Optionally, add data connectors to your instance group. Data connectors manage the libraries and configurations that are required for hosts to connect to various data sources.

Before you begin

You must be a cluster administrator, consumer administrator, or have the SPARK_INSTANCEGROUP_CONFIGURE and SPARK_DATACONNECTOR_VIEW permissions to configure data connectors for an instance group.

About this task

Add data connectors to an instance group and enable them for all notebooks in the instance group to connect to data sources when you create notebook services and submit Spark batch applications.

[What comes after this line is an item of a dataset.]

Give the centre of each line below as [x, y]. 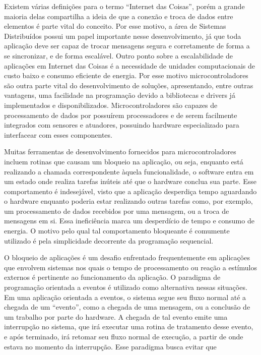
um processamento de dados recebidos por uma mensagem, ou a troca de [117, 211]
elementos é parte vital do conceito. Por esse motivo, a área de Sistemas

IBM® Spectrum Conductor provides five types of built-in data connectors. You can also build your own data connector (for example, to connect to MapR XD). For more information, including limitations when data connectors are configured for an instance group, see Data connectors.

Procedure

  1. Click the Data Connectors tab.
  2. Optional: Enable concurrent user access to run Spark SQL by using Derby for the embedded metastore. When enabled, a default data connector is added to enable concurrent user access to run Spark SQL by using Derby for the embedded metastore. If not enabled, the Derby embedded metastore works only for the first execution user.
    Note: This option is enabled by default. Spark versions not supported: 1.5.2 and 1.6.1.
  3. Click Add to create a data connector.
  4. Enter the name of the data connector. The data connector name must start with a letter and can contain letters, numbers, and dashes. The maximum length is 100 characters.
  5. Select the type of data connector.
    If you selected the IBM Cloud Object Storage data connector, you must set the fs.s3d.data_connector_name.access.key and fs.s3d.data_connector_name.secret.key properties within your application code. If Cloud Object Storage is set as the default file system, when running the notebooks application, the following properties must be set early in the application:
    • fs.s3d.data_connector_name.proxy.host
    • fs.s3d.data_connector_name.proxy.port
    • fs.s3d.data_connector_name.access.key
    • fs.s3d.data_connector_name.secret.key

    If your environment requires a proxy, define the http_proxy or https_proxy environment variable on all hosts in the instance group. Or, set the fs.s3d.data_connector_name.proxy.host and fs.s3d.data_connector_name.proxy.port properties within your application code.

  6. Enter the required configuration settings for the data connector. These settings are different for each data connector type.

    For configuration details about each data connector type, see Data connectors.

  7. Click Save.
  8. Select the data connector to enable for all notebooks in the instance group by selecting the data connector check box.

    The check box includes the name and type of the data connector. For example, the check box might say dc1 and HDFS if you added an HDFS data connector with the name dc1 to the instance group. Enabled data connectors are selected by default when you submit a batch application and enable the data connector for the application from the cluster management console. You can overwrite the data connector at application submission time.

  9. Select the data connector that specifies the fs.default.FS parameter in the Hadoop configuration file from the drop-down menu. The data connector that is selected also applies for all notebooks that are configured for the instance group.

Results

The data connector is added to the list of data connectors in the instance group. If you enabled the data connector, it is available to all notebooks in the instance group.

What to do next

  1. Create and deploy the instance group.
    • Click Create and Deploy Instance Group to create the instance group and deploy its packages simultaneously. In this case, the new instance group appears on the Instance Groups page in the Ready state. Verify your deployment and then start the instance group.
    • Click Create Only to create the instance group but manually deploy its packages later. In this case, the new instance group appears on the Instance Groups page in the Registered state. When you are ready to deploy packages, deploy the instance group and verify the deployment. Then, start the instance group.
  2. Manage or modify data connectors in the instance group configuration. See Modifying instance groups.